From Wikipedia
A decompiler is a computer program that translates an executable file to a high-level source file which can be recompiled successfully. It does therefore the opposite of a typical compiler, which translates a high-level language to a low-level language. Decompilers are usually unable to perfectly reconstruct the original source code, thus frequently will produce obfuscated code. Nonetheless, decompilers remain an important tool in the reverse engineering of computer software.
Note:
if you read the rest of the wiki article, its focus is on machine instruction decompilation to languages that compile to machine language.
Most implementations of Python are interpreters; and many interpreters do not work this way though. Instead, they often compile to high-level bytecode.

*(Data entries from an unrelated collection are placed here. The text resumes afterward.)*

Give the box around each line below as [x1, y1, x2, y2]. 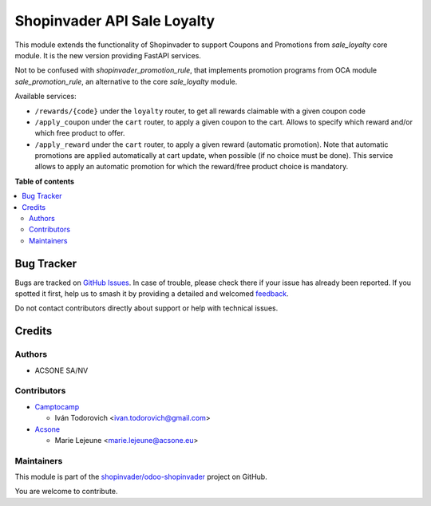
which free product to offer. [34, 128, 125, 138]
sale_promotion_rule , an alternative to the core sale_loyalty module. [14, 77, 238, 86]
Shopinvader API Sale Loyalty [14, 12, 215, 30]
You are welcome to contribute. [14, 487, 118, 496]
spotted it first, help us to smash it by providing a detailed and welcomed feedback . [14, 289, 289, 298]
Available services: [14, 92, 77, 101]
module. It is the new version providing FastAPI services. [14, 50, 201, 60]
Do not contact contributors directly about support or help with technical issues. [14, 303, 279, 313]
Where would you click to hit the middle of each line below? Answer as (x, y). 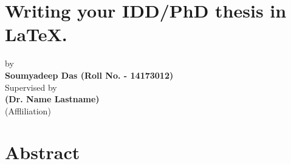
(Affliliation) (28, 110)
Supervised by (31, 87)
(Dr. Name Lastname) (52, 99)
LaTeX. (36, 34)
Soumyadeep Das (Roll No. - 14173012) (89, 75)
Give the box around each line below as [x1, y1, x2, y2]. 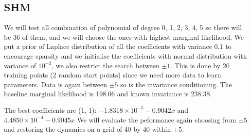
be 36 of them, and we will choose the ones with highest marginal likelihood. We [4, 31, 244, 42]
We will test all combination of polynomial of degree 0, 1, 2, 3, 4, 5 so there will [4, 22, 242, 32]
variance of [4, 60, 36, 70]
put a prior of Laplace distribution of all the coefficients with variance [4, 41, 212, 51]
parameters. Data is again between [4, 79, 107, 89]
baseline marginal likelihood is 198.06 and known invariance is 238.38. [4, 89, 212, 99]
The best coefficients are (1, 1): [4, 105, 97, 115]
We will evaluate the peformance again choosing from [77, 114, 236, 124]
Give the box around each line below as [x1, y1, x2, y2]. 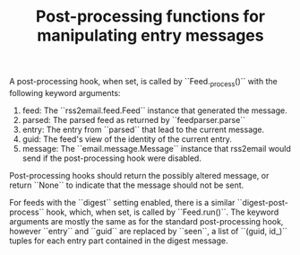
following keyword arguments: [9, 87, 121, 98]
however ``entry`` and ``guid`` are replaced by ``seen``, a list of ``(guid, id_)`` [9, 225, 288, 236]
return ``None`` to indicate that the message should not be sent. [9, 180, 244, 190]
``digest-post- [236, 197, 289, 207]
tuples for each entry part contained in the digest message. [9, 235, 228, 246]
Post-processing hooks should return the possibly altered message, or [9, 170, 270, 180]
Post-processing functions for [35, 6, 266, 27]
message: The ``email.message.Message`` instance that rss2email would [21, 143, 291, 154]
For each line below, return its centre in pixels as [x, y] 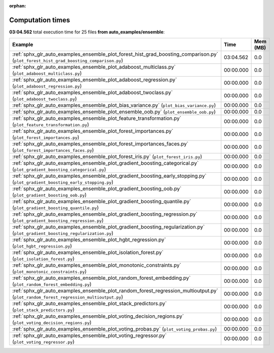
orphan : [18, 6]
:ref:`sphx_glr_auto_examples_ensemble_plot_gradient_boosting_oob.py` [97, 189]
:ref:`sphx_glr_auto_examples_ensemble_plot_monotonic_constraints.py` [97, 265]
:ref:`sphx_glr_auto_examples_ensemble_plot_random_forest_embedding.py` [101, 278]
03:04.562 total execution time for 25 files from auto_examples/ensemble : [87, 32]
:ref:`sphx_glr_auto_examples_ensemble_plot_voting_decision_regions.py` [98, 316]
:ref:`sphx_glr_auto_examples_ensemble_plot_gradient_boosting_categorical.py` [105, 163]
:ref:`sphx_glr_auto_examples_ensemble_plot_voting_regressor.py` [89, 336]
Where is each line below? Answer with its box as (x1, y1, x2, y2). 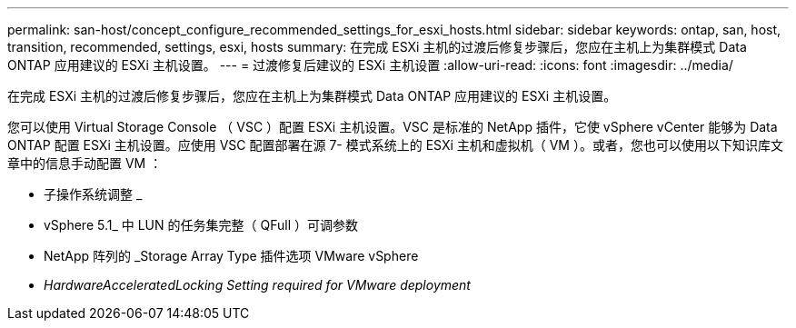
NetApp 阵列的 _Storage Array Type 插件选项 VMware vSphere (44, 248, 419, 263)
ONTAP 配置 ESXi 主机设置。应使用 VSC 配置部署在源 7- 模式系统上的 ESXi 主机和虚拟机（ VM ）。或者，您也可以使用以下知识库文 (7, 137, 783, 153)
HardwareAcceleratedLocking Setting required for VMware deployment (44, 277, 471, 293)
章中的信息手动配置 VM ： (7, 155, 163, 171)
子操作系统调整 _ (44, 186, 143, 202)
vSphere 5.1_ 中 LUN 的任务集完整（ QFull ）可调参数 (44, 217, 358, 233)
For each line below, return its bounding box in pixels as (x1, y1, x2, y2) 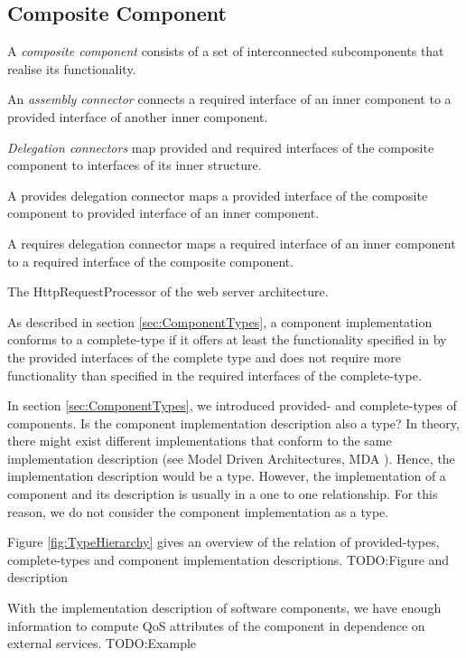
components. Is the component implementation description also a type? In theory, (7, 413, 460, 432)
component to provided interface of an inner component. (7, 203, 320, 222)
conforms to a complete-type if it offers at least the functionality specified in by (7, 330, 447, 349)
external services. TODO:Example (7, 634, 197, 653)
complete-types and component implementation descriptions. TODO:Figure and (7, 550, 450, 569)
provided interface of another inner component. (7, 107, 268, 126)
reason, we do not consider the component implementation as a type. (7, 502, 389, 521)
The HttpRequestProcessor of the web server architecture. (7, 282, 329, 301)
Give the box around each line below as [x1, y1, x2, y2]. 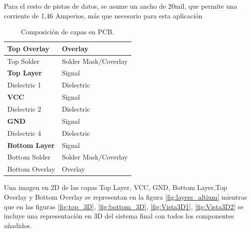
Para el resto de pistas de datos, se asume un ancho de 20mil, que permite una [4, 1, 237, 11]
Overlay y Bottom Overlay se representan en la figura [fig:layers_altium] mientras [4, 191, 247, 202]
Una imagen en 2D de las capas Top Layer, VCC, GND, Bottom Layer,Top [4, 182, 227, 192]
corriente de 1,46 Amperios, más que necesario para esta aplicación [4, 10, 203, 20]
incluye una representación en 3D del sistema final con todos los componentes [4, 211, 234, 221]
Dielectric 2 [7, 104, 41, 114]
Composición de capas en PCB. [21, 27, 114, 37]
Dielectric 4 [7, 128, 41, 138]
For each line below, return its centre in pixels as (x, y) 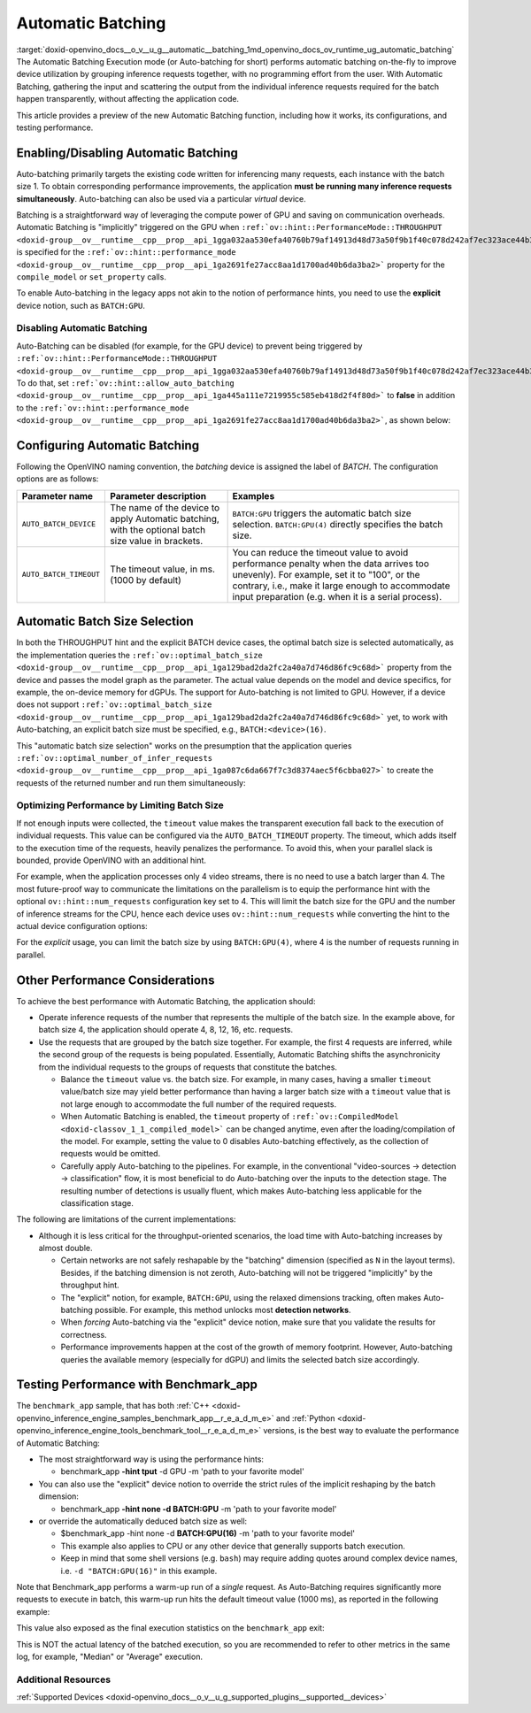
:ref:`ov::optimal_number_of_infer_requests (115, 758)
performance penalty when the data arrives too (331, 564)
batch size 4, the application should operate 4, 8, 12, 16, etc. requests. (166, 1030)
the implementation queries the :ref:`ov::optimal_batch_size (139, 655)
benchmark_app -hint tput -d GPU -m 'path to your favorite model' (182, 1471)
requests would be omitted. (111, 1154)
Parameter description (158, 495)
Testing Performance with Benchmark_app (137, 1385)
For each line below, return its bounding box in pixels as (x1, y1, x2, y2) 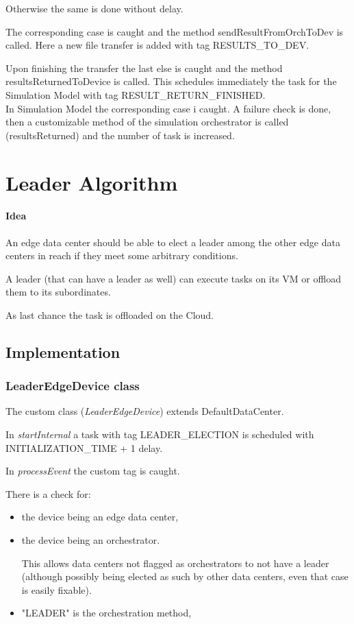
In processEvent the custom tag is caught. (5, 464, 180, 478)
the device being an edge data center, (21, 509, 179, 524)
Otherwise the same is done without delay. (5, 1, 184, 15)
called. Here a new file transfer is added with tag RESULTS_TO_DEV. (5, 38, 309, 52)
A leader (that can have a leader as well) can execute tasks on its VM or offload (5, 271, 341, 285)
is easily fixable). (21, 582, 92, 597)
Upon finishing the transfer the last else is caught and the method (5, 60, 283, 75)
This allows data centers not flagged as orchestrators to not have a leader (21, 555, 329, 570)
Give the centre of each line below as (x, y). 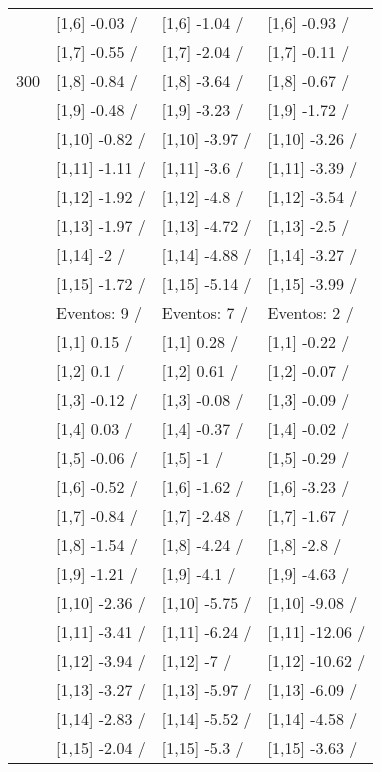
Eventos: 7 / (204, 312)
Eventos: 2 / (310, 312)
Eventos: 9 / (99, 312)
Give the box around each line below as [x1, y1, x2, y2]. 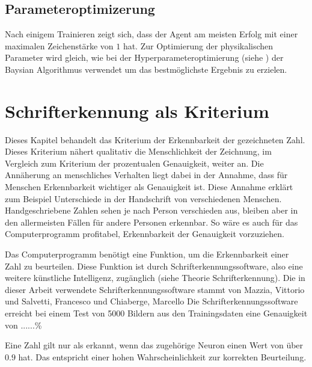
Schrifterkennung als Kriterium [5, 98, 269, 123]
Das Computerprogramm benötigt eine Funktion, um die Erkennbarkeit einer [5, 248, 289, 261]
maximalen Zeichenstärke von [5, 39, 114, 52]
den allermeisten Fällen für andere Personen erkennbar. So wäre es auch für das [5, 215, 298, 228]
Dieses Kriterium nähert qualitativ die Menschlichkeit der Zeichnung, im [5, 145, 272, 158]
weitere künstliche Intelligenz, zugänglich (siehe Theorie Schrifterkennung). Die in [5, 271, 305, 284]
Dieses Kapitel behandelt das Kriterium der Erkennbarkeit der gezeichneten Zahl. [5, 133, 305, 146]
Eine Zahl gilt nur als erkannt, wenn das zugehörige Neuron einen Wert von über [5, 339, 304, 351]
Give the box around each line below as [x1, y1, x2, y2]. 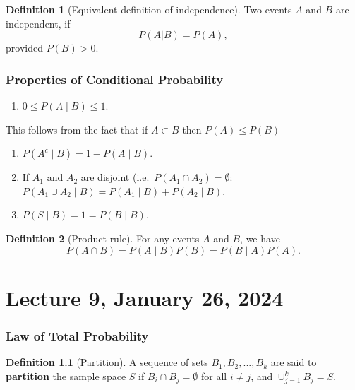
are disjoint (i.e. [80, 170, 150, 184]
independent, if [6, 16, 71, 30]
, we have [240, 230, 280, 245]
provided [6, 40, 43, 55]
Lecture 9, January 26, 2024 [6, 283, 284, 312]
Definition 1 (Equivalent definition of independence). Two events [6, 2, 292, 16]
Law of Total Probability [6, 326, 149, 344]
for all [201, 368, 227, 383]
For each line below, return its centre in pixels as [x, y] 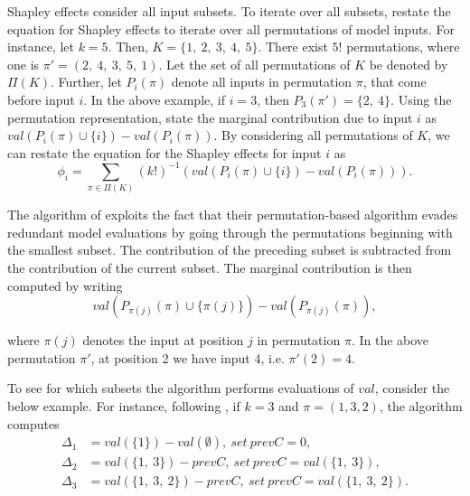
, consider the [412, 388]
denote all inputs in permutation [262, 82]
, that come [395, 82]
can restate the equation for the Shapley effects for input [164, 152]
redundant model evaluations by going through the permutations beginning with [230, 232]
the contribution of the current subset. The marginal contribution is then [210, 267]
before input [41, 99]
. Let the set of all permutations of [254, 64]
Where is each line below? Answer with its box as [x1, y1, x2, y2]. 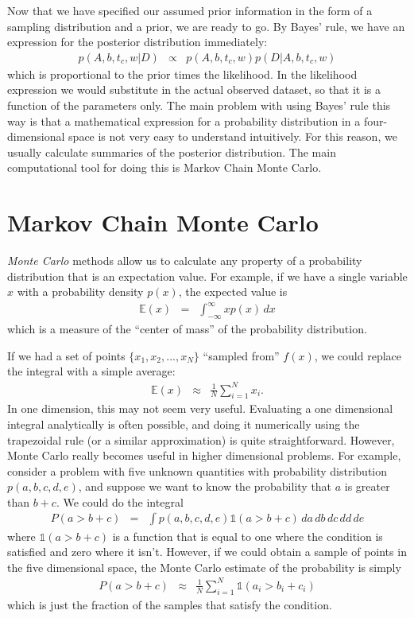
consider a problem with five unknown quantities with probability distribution [7, 462, 388, 479]
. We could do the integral [56, 493, 184, 510]
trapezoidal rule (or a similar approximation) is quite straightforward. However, [7, 431, 395, 448]
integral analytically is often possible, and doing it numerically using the [7, 415, 360, 432]
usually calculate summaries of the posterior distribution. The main [7, 143, 336, 160]
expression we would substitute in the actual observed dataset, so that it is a [7, 81, 381, 98]
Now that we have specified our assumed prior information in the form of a [7, 2, 373, 18]
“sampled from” [203, 347, 280, 363]
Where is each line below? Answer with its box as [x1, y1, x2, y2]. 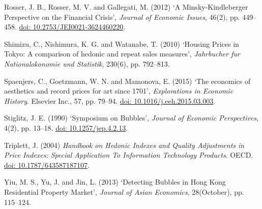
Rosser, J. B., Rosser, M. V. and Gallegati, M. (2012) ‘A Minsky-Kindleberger [4, 2, 248, 12]
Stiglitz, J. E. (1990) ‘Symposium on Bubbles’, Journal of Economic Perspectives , [4, 112, 258, 123]
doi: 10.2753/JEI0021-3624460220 [19, 21, 124, 32]
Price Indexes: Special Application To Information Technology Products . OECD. [4, 150, 253, 160]
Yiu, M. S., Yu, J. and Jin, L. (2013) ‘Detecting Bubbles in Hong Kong [4, 176, 226, 187]
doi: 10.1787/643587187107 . [4, 159, 90, 170]
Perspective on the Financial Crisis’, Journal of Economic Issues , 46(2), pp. [4, 11, 240, 22]
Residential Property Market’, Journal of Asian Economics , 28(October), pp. [4, 186, 244, 197]
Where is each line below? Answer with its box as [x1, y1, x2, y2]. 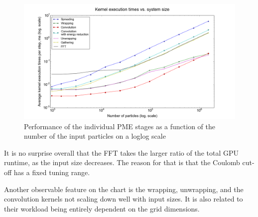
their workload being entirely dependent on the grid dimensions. [4, 203, 200, 214]
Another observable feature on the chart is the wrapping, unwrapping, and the [4, 184, 244, 194]
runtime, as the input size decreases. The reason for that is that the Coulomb [4, 157, 240, 168]
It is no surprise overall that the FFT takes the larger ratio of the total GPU [4, 147, 239, 158]
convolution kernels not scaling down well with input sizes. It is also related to [4, 194, 243, 204]
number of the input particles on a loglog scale [24, 131, 166, 141]
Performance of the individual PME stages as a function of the [24, 121, 215, 131]
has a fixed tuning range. [13, 167, 90, 178]
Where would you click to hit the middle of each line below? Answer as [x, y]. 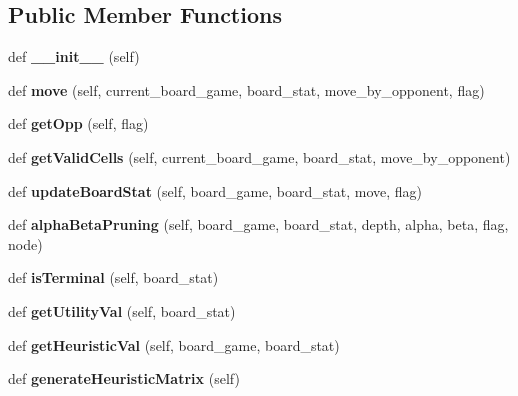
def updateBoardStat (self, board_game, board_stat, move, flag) [215, 190]
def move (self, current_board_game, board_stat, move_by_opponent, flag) [246, 89]
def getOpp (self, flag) [78, 123]
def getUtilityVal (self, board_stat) [122, 310]
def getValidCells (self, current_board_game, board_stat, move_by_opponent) [259, 156]
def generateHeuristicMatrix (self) [124, 378]
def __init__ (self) [74, 56]
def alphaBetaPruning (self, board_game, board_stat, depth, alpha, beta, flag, [258, 224]
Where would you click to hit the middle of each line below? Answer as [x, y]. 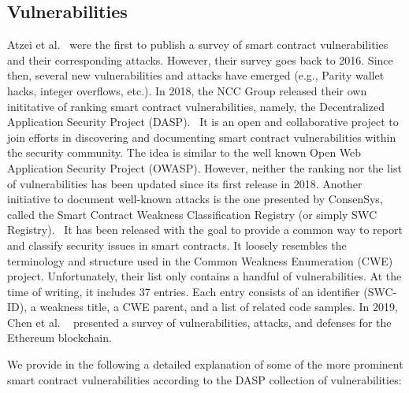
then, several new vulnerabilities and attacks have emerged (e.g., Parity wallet [196, 75]
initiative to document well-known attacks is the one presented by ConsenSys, [195, 199]
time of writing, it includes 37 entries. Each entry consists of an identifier [184, 291]
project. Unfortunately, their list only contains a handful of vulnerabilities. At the [204, 276]
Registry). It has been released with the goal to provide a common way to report [205, 230]
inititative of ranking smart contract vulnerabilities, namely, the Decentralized [196, 106]
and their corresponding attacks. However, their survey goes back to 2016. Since [200, 59]
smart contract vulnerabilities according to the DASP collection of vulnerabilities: [204, 379]
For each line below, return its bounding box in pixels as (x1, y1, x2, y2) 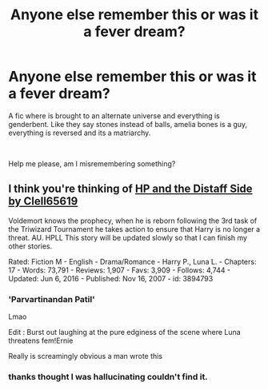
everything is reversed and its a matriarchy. (8, 128, 151, 137)
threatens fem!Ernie (8, 336, 74, 345)
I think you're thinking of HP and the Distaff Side (8, 182, 254, 196)
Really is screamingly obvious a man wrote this (8, 352, 162, 361)
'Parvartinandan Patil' (8, 293, 95, 304)
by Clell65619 (8, 194, 78, 209)
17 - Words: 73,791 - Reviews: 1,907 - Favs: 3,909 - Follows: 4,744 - (8, 265, 230, 275)
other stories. (8, 241, 53, 251)
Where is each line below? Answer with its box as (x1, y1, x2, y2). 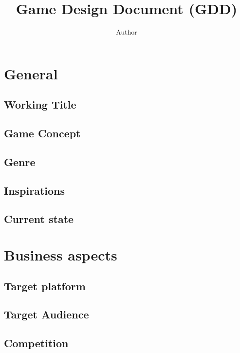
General (4, 63, 58, 83)
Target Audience (4, 307, 89, 322)
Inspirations (4, 183, 65, 198)
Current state (4, 211, 74, 226)
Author (116, 27, 137, 37)
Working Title (4, 97, 76, 112)
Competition (4, 335, 69, 351)
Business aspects (4, 245, 117, 264)
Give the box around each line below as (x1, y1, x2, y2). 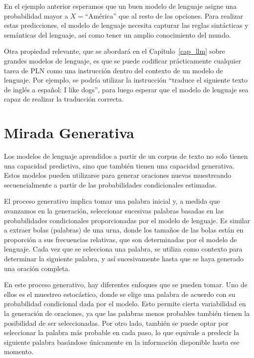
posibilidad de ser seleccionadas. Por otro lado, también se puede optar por (4, 317, 229, 328)
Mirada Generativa (4, 123, 134, 143)
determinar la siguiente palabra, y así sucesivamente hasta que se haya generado (4, 253, 244, 263)
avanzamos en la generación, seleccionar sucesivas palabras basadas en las (4, 206, 224, 216)
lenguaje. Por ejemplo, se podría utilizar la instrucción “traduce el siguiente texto (4, 75, 248, 85)
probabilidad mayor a (4, 10, 68, 21)
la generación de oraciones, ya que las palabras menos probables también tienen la (4, 308, 250, 318)
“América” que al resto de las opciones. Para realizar (85, 10, 243, 21)
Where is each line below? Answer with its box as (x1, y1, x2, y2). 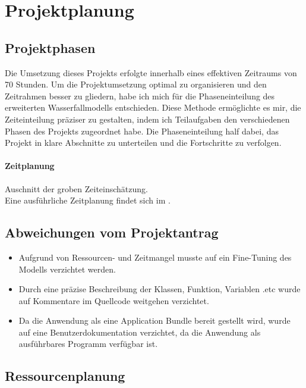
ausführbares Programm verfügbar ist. (18, 337, 158, 350)
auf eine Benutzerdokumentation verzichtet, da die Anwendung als (18, 326, 261, 338)
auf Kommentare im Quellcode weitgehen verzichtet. (18, 294, 209, 306)
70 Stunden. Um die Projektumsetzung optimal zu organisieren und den (5, 78, 267, 90)
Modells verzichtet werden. (18, 262, 116, 275)
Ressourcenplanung (5, 367, 125, 385)
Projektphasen (5, 38, 96, 57)
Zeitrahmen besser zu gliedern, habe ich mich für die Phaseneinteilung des (5, 89, 275, 102)
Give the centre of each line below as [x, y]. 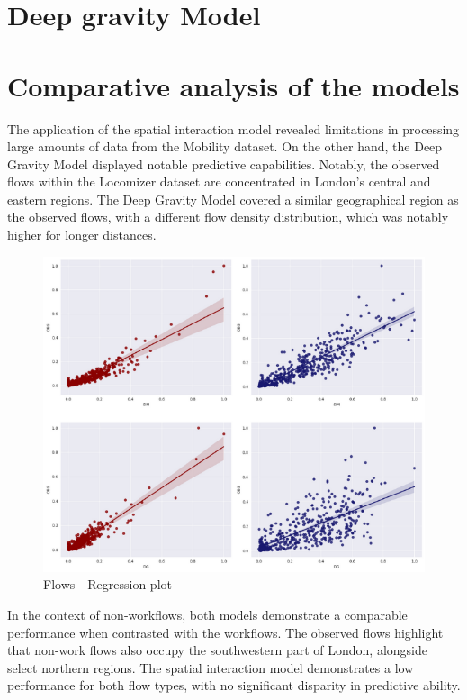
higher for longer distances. [82, 235]
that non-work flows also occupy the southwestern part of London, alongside [217, 650]
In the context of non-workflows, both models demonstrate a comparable [207, 614]
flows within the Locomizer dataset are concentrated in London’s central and [219, 182]
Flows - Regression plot [108, 584]
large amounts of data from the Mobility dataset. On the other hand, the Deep [225, 146]
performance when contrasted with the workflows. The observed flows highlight [225, 632]
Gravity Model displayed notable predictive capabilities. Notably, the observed [224, 164]
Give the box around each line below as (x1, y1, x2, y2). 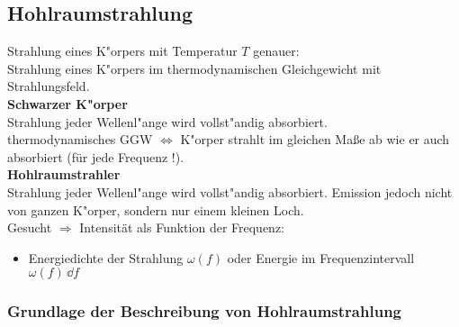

The high-level nature of the instructions you cite above, is reflected by the fact that the program variable names are preserved. This is contrast to the register names and machine locations used in machine code.
That means that an operation like LOAD_CONST, LOAD_FAST, orBINARY_MULTIPLY must work on a number of more complex data types than would be found in a CPU machine register. Take LOAD_CONST for example; its operand can be a list, tuple, dictionary, or set value, or other distinct data types.
I have written about decompilers for interpreters to high-level bytecode here: https://rocky.github.io/Deparsing-Paper.pdf
In Python, bytecode can vary from release to release. For example in Python 3.6 the format of bytecode changed so that a bytecode instruction (opcode plus operand) changed from being either 1 or 3 bytes to a fixed size 2 bytes. In your example above, since the offsets increase by 2 always, you ran this from Python 3.6 or above.
A number of Python decompilers work for a specific version, some work for multiple versions of Python.
The answers to the question in What tools or libraries are there for decompiling python and exploring bytecode? lists a number of Python decompilers.